- Born: March 7, 1911 Chicago, Illinois, U.S.
- Died: June 11, 2007 (aged 96) Chicago, Illinois, U.S.

= Sidney Port =

American lawyer

Sidney L. Port, (March 7, 1911 – June 11, 2007) was a philanthropist, a lawyer and high school and college basketball player. Port grew up in his father's downtown Chicago hotel, Antlers Hotel, at Clark and Lake Street. He started an industrial repair and maintenance parts company called Lawson Products in 1952.

==High school==
A native of Chicago, Illinois, Port attended Lane Tech High School from 1924 to 1928. He played basketball and was a center who led the Indians to an overall record of 29 wins, 15 losses in his four years.

==College==
Port chose to play basketball at the University of Illinois at Urbana-Champaign after high school. He spent his first season on the freshman team, moving to the varsity squad as a sophomore. However, he only played in 7 of the 35 games during the next two years as an Illini and decided to focus on his studies as a senior.

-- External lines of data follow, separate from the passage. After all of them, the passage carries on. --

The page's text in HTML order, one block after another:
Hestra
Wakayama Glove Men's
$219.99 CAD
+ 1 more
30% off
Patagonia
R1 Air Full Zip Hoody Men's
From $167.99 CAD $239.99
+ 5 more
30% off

After graduating from Illinois in 1933, Port continued his education at DePaul University, receiving a law degree.

==Professional career and later life==

After deciding he could not make enough money as a lawyer, Port joined his father-in-law's business, Lion Auto Parts. He rose to executive vice president and then started Lawson Products. As of 2015, the company sells and distributes more than 300,000 specialized parts, systems and services to industrial clients. Lawson Products, which is headquartered in Chicago, Illinois, was named after Victor Lawson, owner of the Chicago Daily News and a philanthropist whom Port admired.

Lawson Products grew steadily and in 1970 went public, a move that allowed Port to focus more time on philanthropic efforts. Port was able to give millions to hospitals, schools and arts organizations.

Port donated approximately $5 million to the University of Illinois at Chicago, where four student and faculty centers carry the Port name. Among them are the Rebecca Port Student Center & Cafe, the Sandi Port Errant Language and Culture Learning Center, the Port Academic Center in the Department of Intercollegiate Athletics and the Sidney L. Port Hall of Excellence. He also served as a trustee of Shimer College.

Port underwrote productions at the Lyric Opera. He was a major donor to the Art Institute of Chicago and the Joffrey Ballet; Mt. Sinai Hospital and the Gastro-Intestinal Research Foundation at the University of Chicago. He also supported many Jewish organizations in Chicago and Palm Springs, his winter home for years. He contributed to a wide range of political campaigns. Beneficiaries included former Governor George Ryan and former Cook County Board President John Stroger and most significantly, Mayor Richard M. Daley.

==Thoroughbred racing==
Port began buying horses in the 1970s, and his partners included the legendary trainer Charlie Whittingham. At his peak, Port owned about 200 horses. He was a regular at Arlington Park racetrack in Arlington Heights, Illinois and at Santa Anita Park in Arcadia, California during his stays in Palm Springs.

Port's wife, Bettie, died in 1998. They had been married since 1938.